*** MATERIAL FOR THE TASK

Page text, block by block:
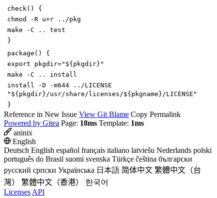
check ()
{
chmod -R u+r ../pkg
make -C .. test
}
package ()
{
export
pkgdir=" ${pkgdir} "
make -C .. install
install -D -m644 ../LICENSE
" ${pkgdir} /usr/share/licenses/${pkgname} /LICENSE"
}
Reference in New Issue View Git Blame Copy Permalink
Powered by Gitea Page: 18ms Template: 1ms
aninix
English
Deutsch English español français italiano latviešu Nederlands polski
português do Brasil suomi svenska Türkçe čeština български
русский српски Українська 日本語 简体中文 繁體中文（台
灣）
繁體中文（香港）
한국어
Licenses API
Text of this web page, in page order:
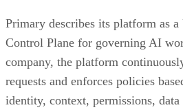
Primary describes its platform as
Control Plane for governing AI
company, the platform
requests and enforces policies
identity, context, permissions,
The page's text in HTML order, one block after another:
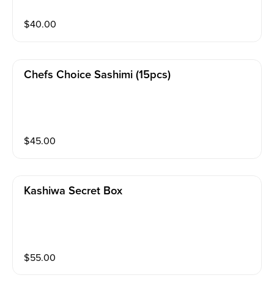
$40.00
Chefs Choice Sashimi (15pcs)
$45.00
Kashiwa Secret Box
$55.00
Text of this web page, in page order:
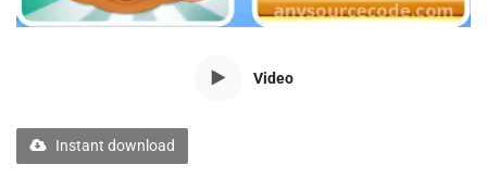
Blog
Video
Instant download
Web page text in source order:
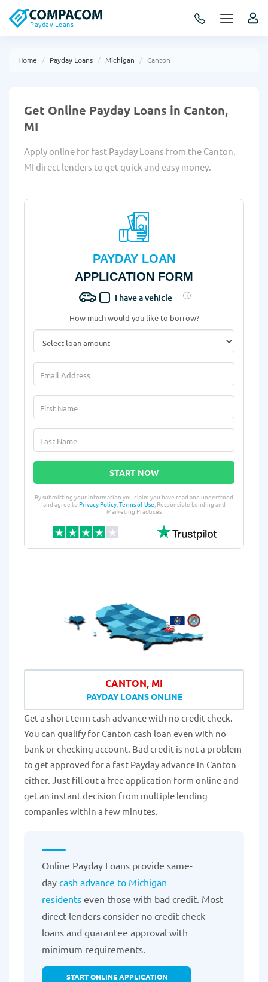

******

- [WHAT YOU SHOULD DO] Going from the line that holds "The page's text" to the end of the listing above, copy each line exactly and nothing more, leaving pictures aside.

- [ANSWER TO THIS PROBLEM]
The page's text in HTML order, one block after another:
$40.00
Chefs Choice Sashimi (15pcs)
$45.00
Kashiwa Secret Box
$55.00
Text of this web page, in page order:
Blog
Video
Instant download
Web page text in source order:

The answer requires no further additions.